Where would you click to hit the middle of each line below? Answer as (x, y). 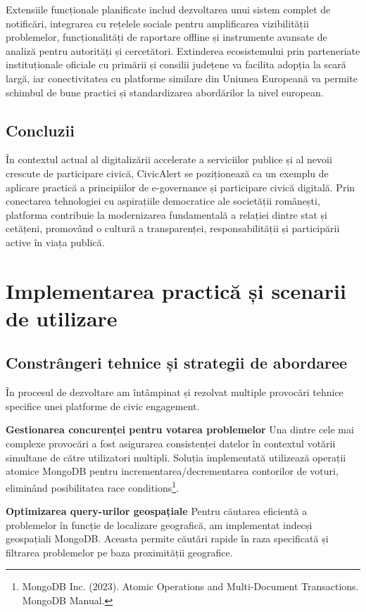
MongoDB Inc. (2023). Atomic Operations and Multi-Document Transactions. (190, 586)
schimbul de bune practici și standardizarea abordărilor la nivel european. (165, 92)
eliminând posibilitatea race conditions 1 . (93, 486)
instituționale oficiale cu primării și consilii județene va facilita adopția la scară (176, 64)
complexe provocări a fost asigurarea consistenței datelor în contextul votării (171, 444)
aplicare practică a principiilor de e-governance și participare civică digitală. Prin (181, 187)
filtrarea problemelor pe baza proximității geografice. (119, 552)
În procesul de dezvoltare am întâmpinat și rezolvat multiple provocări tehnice (175, 392)
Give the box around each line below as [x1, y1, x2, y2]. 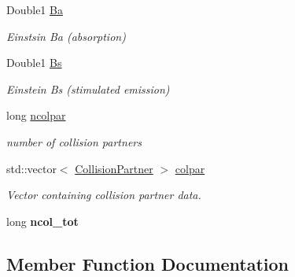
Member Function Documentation [6, 251, 289, 275]
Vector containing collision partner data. [6, 187, 201, 203]
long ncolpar [6, 107, 66, 124]
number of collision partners [6, 133, 142, 150]
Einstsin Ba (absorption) [6, 28, 126, 44]
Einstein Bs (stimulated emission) [6, 80, 170, 97]
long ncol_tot [6, 212, 79, 229]
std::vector [6, 160, 57, 176]
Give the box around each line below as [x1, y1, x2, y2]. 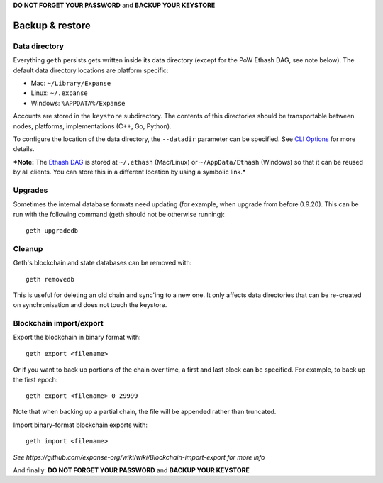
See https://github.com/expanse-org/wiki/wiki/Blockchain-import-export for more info [13, 453, 265, 461]
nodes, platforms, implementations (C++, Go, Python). [13, 121, 172, 131]
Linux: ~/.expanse [30, 89, 88, 97]
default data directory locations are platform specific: [13, 66, 169, 74]
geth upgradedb [26, 226, 79, 234]
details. [13, 145, 35, 153]
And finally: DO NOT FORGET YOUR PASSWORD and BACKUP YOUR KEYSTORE [13, 465, 250, 474]
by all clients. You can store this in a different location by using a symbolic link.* [13, 167, 246, 177]
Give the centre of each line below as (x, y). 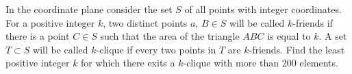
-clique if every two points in (156, 49)
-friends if (313, 22)
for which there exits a (128, 63)
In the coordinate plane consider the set (89, 9)
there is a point (38, 36)
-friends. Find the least (297, 49)
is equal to (289, 36)
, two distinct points (145, 22)
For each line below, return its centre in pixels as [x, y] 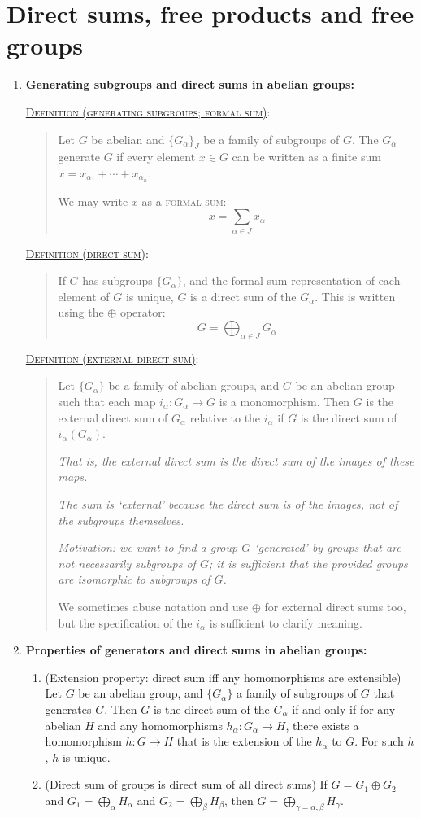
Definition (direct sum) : [87, 253]
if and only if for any [344, 709]
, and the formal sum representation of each [291, 280]
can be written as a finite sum [306, 157]
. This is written [355, 296]
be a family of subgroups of [271, 139]
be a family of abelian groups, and [194, 385]
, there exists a [322, 725]
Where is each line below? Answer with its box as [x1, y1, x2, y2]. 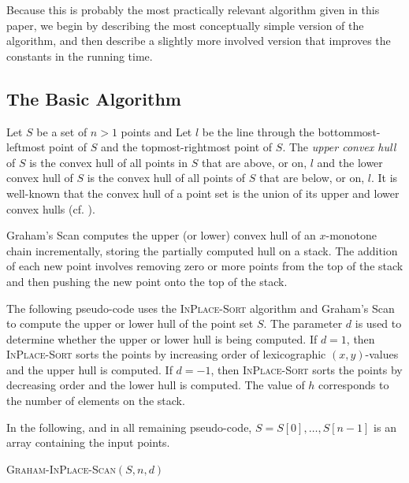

______

## [WHAT YOU NEED TO DO]
Omit every picture, and otherwise quote the entries exactly.

## [OUTPUT BELOW]
Where would you click to hit the middle of each line below? Answer as (x, y). 
MongoDB Inc. (2023). Atomic Operations and Multi-Document Transactions. (190, 586)
schimbul de bune practici și standardizarea abordărilor la nivel european. (165, 92)
eliminând posibilitatea race conditions 1 . (93, 486)
instituționale oficiale cu primării și consilii județene va facilita adopția la scară (176, 64)
complexe provocări a fost asigurarea consistenței datelor în contextul votării (171, 444)
aplicare practică a principiilor de e-governance și participare civică digitală. Prin (181, 187)
filtrarea problemelor pe baza proximității geografice. (119, 552)
În procesul de dezvoltare am întâmpinat și rezolvat multiple provocări tehnice (175, 392)
Give the box around each line below as [x1, y1, x2, y2]. 
Member Function Documentation [6, 251, 289, 275]
Vector containing collision partner data. [6, 187, 201, 203]
long ncolpar [6, 107, 66, 124]
number of collision partners [6, 133, 142, 150]
Einstsin Ba (absorption) [6, 28, 126, 44]
Einstein Bs (stimulated emission) [6, 80, 170, 97]
long ncol_tot [6, 212, 79, 229]
std::vector [6, 160, 57, 176]
Give the box around each line below as [x1, y1, x2, y2]. 
See https://github.com/expanse-org/wiki/wiki/Blockchain-import-export for more info [13, 453, 265, 461]
nodes, platforms, implementations (C++, Go, Python). [13, 121, 172, 131]
Linux: ~/.expanse [30, 89, 88, 97]
default data directory locations are platform specific: [13, 66, 169, 74]
geth upgradedb [26, 226, 79, 234]
details. [13, 145, 35, 153]
And finally: DO NOT FORGET YOUR PASSWORD and BACKUP YOUR KEYSTORE [13, 465, 250, 474]
by all clients. You can store this in a different location by using a symbolic link.* [13, 167, 246, 177]
Give the centre of each line below as (x, y). 
-clique if every two points in (156, 49)
-friends if (313, 22)
for which there exits a (128, 63)
In the coordinate plane consider the set (89, 9)
there is a point (38, 36)
-friends. Find the least (297, 49)
is equal to (289, 36)
, two distinct points (145, 22)
For each line below, return its centre in pixels as [x, y] 
Definition (direct sum) : [87, 253]
if and only if for any [344, 709]
, and the formal sum representation of each [291, 280]
can be written as a finite sum [306, 157]
. This is written [355, 296]
be a family of subgroups of [271, 139]
be a family of abelian groups, and [194, 385]
, there exists a [322, 725]
Where is each line below? Answer with its box as [x1, y1, x2, y2]. 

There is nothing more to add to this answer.